> **EXERCISE**
Retype the line where "hallmarks of their" appears and each line that follows it down to the last line of the records below. Leave the pictures out.

Start of INPUT MATERIAL

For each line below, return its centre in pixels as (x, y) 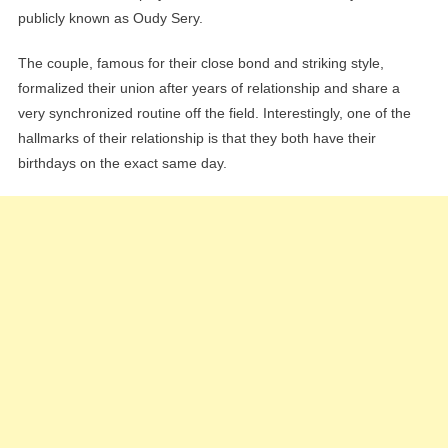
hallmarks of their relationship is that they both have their (196, 138)
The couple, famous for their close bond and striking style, (200, 63)
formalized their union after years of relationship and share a (208, 88)
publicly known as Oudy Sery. (110, 18)
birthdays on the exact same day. (122, 163)
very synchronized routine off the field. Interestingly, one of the (214, 113)
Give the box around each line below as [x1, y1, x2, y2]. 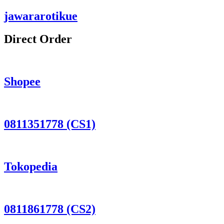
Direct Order [4, 32, 72, 46]
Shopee [4, 75, 40, 88]
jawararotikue [4, 9, 77, 22]
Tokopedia [4, 159, 57, 173]

End of INPUT MATERIAL

> **SOLUTION BELOW**
hallmarks of their relationship is that they both have their (196, 138)
The couple, famous for their close bond and striking style, (200, 63)
formalized their union after years of relationship and share a (208, 88)
publicly known as Oudy Sery. (110, 18)
birthdays on the exact same day. (122, 163)
very synchronized routine off the field. Interestingly, one of the (214, 113)
Give the box around each line below as [x1, y1, x2, y2]. 
Direct Order [4, 32, 72, 46]
Shopee [4, 75, 40, 88]
jawararotikue [4, 9, 77, 22]
Tokopedia [4, 159, 57, 173]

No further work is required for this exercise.